À l’ère des espaces virtuels, du foisonnement des outils d’échange à distance et des possibilités toujours plus diversifiées de travail nomade et dématérialisé, la notion de territoire connaît d’importantes mutations mais n’est pas frappée d’obsolescence, bien au contraire. Les open spaces et autres lieux ouverts ont un besoin crucial de territorialité, de repères physiques et culturels, et de proximité. Nous avons interrogé à ce sujet le sociologue Frédéric Petitbon sur cette question qui bouscule bien des cadres de pensée pour faire rimer territorialité, proximité et productivité.
Les espaces de travail de type open spaces sont-ils par nature performants ?
La corrélation entre open space et productivité n’a rien d’automatique, comme l’a montré une étude conduite par des chercheurs de l’ESSEC sur l’efficacité des équipes dans les open spaces [1].
Tout dépend évidemment de la qualité et de la fonctionnalité des aménagements, mais pas seulement. Il faut penser les flux et l’ergonomie, favoriser l’échange dans des lieux dédiés, comme par exemple l’espace café à la sortie des ascenseurs. On ne sait jamais à l’avance si le collectif va s’approprier l’espace, comment les occupants vont entrer en connexion les uns avec les autres, etc.
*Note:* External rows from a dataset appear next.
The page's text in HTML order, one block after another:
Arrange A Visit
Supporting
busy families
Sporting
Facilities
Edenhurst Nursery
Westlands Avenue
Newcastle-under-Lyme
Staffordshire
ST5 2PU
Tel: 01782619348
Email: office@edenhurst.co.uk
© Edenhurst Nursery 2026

Cette étude met en évidence trois conditions de réussite : créer des « task bubbles », des bulles de travail où l’on n’est pas dérangé, où l’on peut travailler au calme au sein du groupe ; se doter d’artefacts, autrement dit d’objets ou de supports concrets qui font partie du paysage et contribuent à l’appropriation des lieux ; et avoir des émotions partagées, qui favorisent l’engagement dans les relations de travail et les projets.
À l’ère de l’immatériel, le cadre de travail, au sens le plus matériel du terme, revêt-il toujours une grande importance ?
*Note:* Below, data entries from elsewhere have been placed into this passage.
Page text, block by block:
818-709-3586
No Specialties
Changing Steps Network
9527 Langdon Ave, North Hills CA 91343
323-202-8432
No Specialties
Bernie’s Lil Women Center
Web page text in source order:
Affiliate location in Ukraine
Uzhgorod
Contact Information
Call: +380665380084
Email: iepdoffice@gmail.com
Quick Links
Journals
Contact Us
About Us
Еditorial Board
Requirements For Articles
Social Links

Plus que jamais ! Faire en sorte que les collaborateurs s’approprient l’espace est devenu une compétence à part entière du management. Créer des moments de respiration collective, des breaks conviviaux, des rendez-vous réguliers et ritualisés dans les espaces de travail n’est pas superflu.
Dans les espaces physiques et virtuels, l’univers des possibles est extraordinairement riche. On peut coopérer de mille manières. Mais il faut organiser les échanges et le dialogue, rendus plus complexes par cette explosion des possibles – télétravail, temps choisi, langues différentes, etc. Il est important de créer des rituels dans les espaces. Exemple : instituer un « vendredi avec chouquettes et sans réunion », exposer un objet incarnant l’idée de la semaine ou une réussite du groupe, etc. Il convient également de veiller à une bonne utilisation des applications technologiques comme WhatsApp. Les lieux ne suffisent pas pour coopérer et communiquer.
LE GUIDE GRATUIT POUR BIEN CHOISIR VOS BUREAUX
- Décryptez le prix par poste d'un bureau flexible
- Optimisez vos charges immobilières
- Bureaux flexibles vs bureaux traditionnels : le match
- Bien choisir son bureau flexible
- 3 études de cas d'entreprises : grand compte, PME, start-up
Ces open spaces ne permettent-ils pas de cultiver tout naturellement la proximité ?
Présence et proximité sont deux choses différentes. On peut avoir une très grande proximité avec ses collaborateurs sans être physiquement très présent, ou à l’inverse être toujours là mais avec une grande distance mentale. Les « managers de proximité » ne fonctionnent que s’il y a une vraie proximité, nourrie d’échanges et apportant des réponses aux questions posées.
Dans un article que j’ai écrit avec Julie Bastianutti [2], nous avons distingué plusieurs dimensions dans la proximité : spatiale, temporelle, managériale, cognitive … Prenons par exemple la dimension cognitive. Parlons-nous la même langue ? Avons-nous les mêmes codes ? Il n’est pas facile d’être proche de ses équipes dans les entreprises mondialisées et diversifiées, en interaction constante avec leurs clients, leurs fournisseurs, leurs partenaires, leurs concurrents, etc. Il est essentiel de savoir faire coexister des langues différentes, des langages techniques et professionnels, des systèmes et des codes culturels parfois très éloignés. Et cela va bien plus loin que la seule question de l’aménagement des bureaux. Ouvrir les bureaux, oui, mais aussi et surtout s’ouvrir aux autres.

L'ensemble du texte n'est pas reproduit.